Goal of the exercise ▸ Leaving out all pictures, copy the lines below exactly, from the line with "本章概述了统一共享内存和缓冲区。 我们在第 6" to the last line, both ends included.

[Items from a data source]

____________________

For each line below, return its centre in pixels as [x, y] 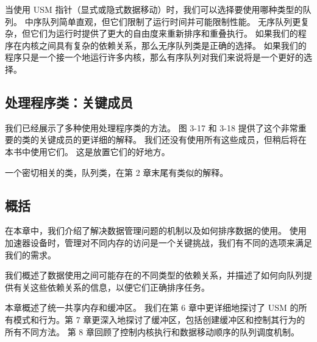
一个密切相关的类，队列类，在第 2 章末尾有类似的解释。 [117, 172]
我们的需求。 [30, 254]
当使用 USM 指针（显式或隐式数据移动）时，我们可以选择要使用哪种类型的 [154, 9]
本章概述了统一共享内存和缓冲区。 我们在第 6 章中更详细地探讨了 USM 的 [152, 307]
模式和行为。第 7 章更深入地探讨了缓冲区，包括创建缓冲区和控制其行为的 [159, 319]
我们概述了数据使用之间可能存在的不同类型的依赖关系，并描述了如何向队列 [154, 275]
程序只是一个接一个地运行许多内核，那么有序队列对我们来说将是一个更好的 [154, 57]
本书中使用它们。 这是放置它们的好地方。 [87, 151]
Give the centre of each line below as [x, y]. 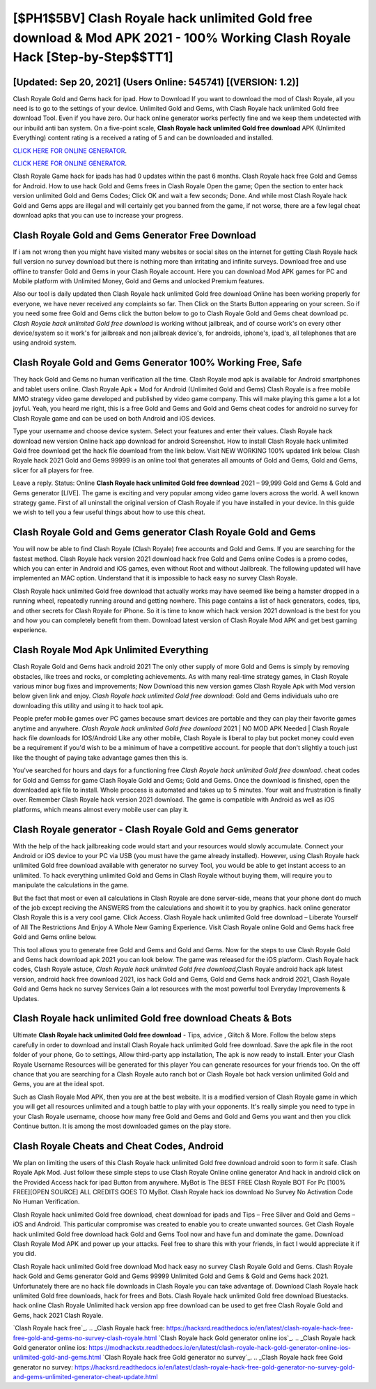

____________________

Response to this exercise ▸
本章概述了统一共享内存和缓冲区。 我们在第 6 章中更详细地探讨了 USM 的 [152, 307]
模式和行为。第 7 章更深入地探讨了缓冲区，包括创建缓冲区和控制其行为的 [159, 319]
我们概述了数据使用之间可能存在的不同类型的依赖关系，并描述了如何向队列 [154, 275]
程序只是一个接一个地运行许多内核，那么有序队列对我们来说将是一个更好的 [154, 57]
本书中使用它们。 这是放置它们的好地方。 [87, 151]
Give the centre of each line below as [x, y]. 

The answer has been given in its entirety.